Anxiety disorders in people with learning disabilities

Sherva Elizabeth Cooray , Alina Bakala

Abstract

People with learning disabilities are much more vulnerable to psychiatric illnesses, and will increasingly be accessing generic services. Treatment and management of psychiatric disorders is problematic, primarily because of difficulties in diagnosis, since classificatory systems are standardised on people with average intellectual functioning. This article provides an overview of the clinical implications of anxiety disorders within the context of learning disability.

People with learning disabilities constitute 2% of the general population. They are a heterogeneous, psychosocially disadvantaged and vulnerable group with a relatively higher prevalence of mental disorders (Borthwick-Duffy, 1994). Despite difficulties in the diagnosis and classification of psychiatric illnesses in this population (Fryers, 1997) there is ample evidence that anxiety disorders do occur (McNally & Ascher, 1987) and they are reported to be at least as common as in the general population, if not more so (King et al, 1994; Deb et al, 2001a).

The diagnosis, classification and management of mental disorders in people with learning disabilities are often fraught with challenges not encountered in people with average IQ. Within the context of the philosophies of normalisation, equity and social inclusion, health professionals are increasingly called upon to assess and treat learning-disabled individuals, often in crisis. Frequently, they exhibit challenging behaviour as a means of coping with frustration, anxiety and stress (Menalescino, 1977). It is therefore essential that all mental health professionals acquire the fundamental skills needed at the interface of learning disability and psychiatric disorders, underpinned where appropriate by access to specialist services. Here we explore these key issues and implications for clinical practice with relation to anxiety disorders.

Anxiety is a universal human experience. It is a distressing emotion, consisting of both psychological and somatic manifestations and hyperarousal. It is frequently accompanied by behavioural reactions (Hoen-Saric et al, 1995). At optimal levels it is normal, motivational and protective, helpful in coping with adversity (the Yerkes–Dodson law; Yerkes & Dodson, 1906). Anxiety differs from fear, in that fear is a focused and direct response to a specific event or object that the person is consciously aware of. The DSM–IV–TR defines anxiety as:

‘the apprehensive anticipation of future danger or misfortune accompanied by a feeling of dysphoria or somatic symptoms of tension. The focus of anticipated danger may be external or internal’ (American Psychiatric Association, 2000).

Anxiety disorder, or pathological anxiety, occurs when the intensity or duration of anxiety is disproportionate to the potential for harm, or in the absence of recognisable threat to the individual. It involves increased levels of arousal, which has the effect of disorganising rather than facilitating an individual’s performance.

Prevalence

Anxiety ranks among the most common categories of mental disorder reported in large-scale epidemiological studies within the general population (Robins & Regier, 1991); Jenkins, 1997). In primary care, anxiety and depression account for 80% of consultations for mental health problems (Cooper, 1972). Untreated, they are costly to both the individual and society. Comorbidity is also a significant problem: about 75% of individuals with an anxiety disorder meet criteria for at least one comorbid psychiatric disorder (Kessler et al, 1994).

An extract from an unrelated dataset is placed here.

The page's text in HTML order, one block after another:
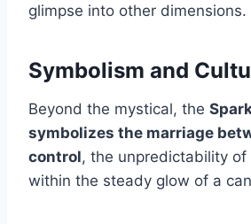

In people with learning disabilities anxiety disorders are well recognised (Bailey & Andrews, 2003), may be underreported (Reiss et al, 1982) and underdiagnosed (Veerhoven & Tuinier 1997). In a sample of learning-disabled people, Cooper (1997) found higher rates of anxiety disorders in the elderly individuals than in the younger age groups. A study cohort comparing people with learning disabilities with the general population revealed significantly higher rates of phobic disorder in the former (Deb et al, 2001a). A literature review (Raghavan, 1997) revealed a similar if not higher prevalence of generalised anxiety disorder in people with learning disabilities. Significant comorbidity was also reported in a study by Masi et al(2000) in learning-disabled adolescents. Anxiety disorders were identified as more prevalent in individuals with self-injurious behaviour than in those without such behaviour (Moss et al, 2000).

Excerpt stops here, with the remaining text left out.